Problem description: Find and return every line of the data that contains the word "have".

◇ ◇ ◇

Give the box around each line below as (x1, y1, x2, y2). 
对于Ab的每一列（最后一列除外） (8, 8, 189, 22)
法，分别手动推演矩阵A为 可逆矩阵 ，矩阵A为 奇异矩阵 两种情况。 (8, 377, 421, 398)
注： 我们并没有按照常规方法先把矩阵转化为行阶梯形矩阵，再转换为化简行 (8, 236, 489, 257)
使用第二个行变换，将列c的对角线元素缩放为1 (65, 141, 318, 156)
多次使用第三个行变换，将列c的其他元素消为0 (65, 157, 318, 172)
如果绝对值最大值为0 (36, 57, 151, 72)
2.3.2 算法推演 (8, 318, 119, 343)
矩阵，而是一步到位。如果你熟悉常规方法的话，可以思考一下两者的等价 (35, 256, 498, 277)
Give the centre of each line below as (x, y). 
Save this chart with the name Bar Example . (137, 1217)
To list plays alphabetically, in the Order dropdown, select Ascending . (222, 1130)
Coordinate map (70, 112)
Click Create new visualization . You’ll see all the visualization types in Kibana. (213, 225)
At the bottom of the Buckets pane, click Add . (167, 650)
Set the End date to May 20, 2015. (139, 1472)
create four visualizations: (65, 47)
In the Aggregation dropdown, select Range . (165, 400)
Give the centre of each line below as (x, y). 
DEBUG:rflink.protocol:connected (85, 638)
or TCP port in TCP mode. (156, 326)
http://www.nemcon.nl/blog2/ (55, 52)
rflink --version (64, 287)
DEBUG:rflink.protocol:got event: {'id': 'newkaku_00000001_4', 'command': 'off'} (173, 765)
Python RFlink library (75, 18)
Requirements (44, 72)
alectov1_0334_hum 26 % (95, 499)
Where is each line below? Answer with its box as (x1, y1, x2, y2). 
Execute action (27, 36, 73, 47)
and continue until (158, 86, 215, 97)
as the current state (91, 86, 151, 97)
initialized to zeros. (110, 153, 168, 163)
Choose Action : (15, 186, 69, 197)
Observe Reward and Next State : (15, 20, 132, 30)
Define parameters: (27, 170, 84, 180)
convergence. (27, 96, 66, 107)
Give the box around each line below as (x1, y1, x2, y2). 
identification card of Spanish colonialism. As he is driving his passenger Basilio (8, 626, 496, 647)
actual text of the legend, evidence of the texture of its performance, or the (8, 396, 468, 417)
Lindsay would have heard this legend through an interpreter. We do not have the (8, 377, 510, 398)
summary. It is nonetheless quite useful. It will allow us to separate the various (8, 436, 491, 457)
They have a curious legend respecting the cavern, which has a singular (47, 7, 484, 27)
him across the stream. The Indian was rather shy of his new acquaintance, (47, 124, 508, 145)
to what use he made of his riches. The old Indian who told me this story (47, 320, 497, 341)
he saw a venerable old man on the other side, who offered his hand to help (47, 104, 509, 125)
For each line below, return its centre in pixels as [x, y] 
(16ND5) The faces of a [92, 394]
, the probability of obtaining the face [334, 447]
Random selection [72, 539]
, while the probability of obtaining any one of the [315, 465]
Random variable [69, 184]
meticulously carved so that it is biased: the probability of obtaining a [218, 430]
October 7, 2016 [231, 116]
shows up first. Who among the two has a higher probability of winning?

◇ ◇ ◇

Written response:
Lindsay would have heard this legend through an interpreter. We do not have the (8, 377, 510, 398)
They have a curious legend respecting the cavern, which has a singular (47, 7, 484, 27)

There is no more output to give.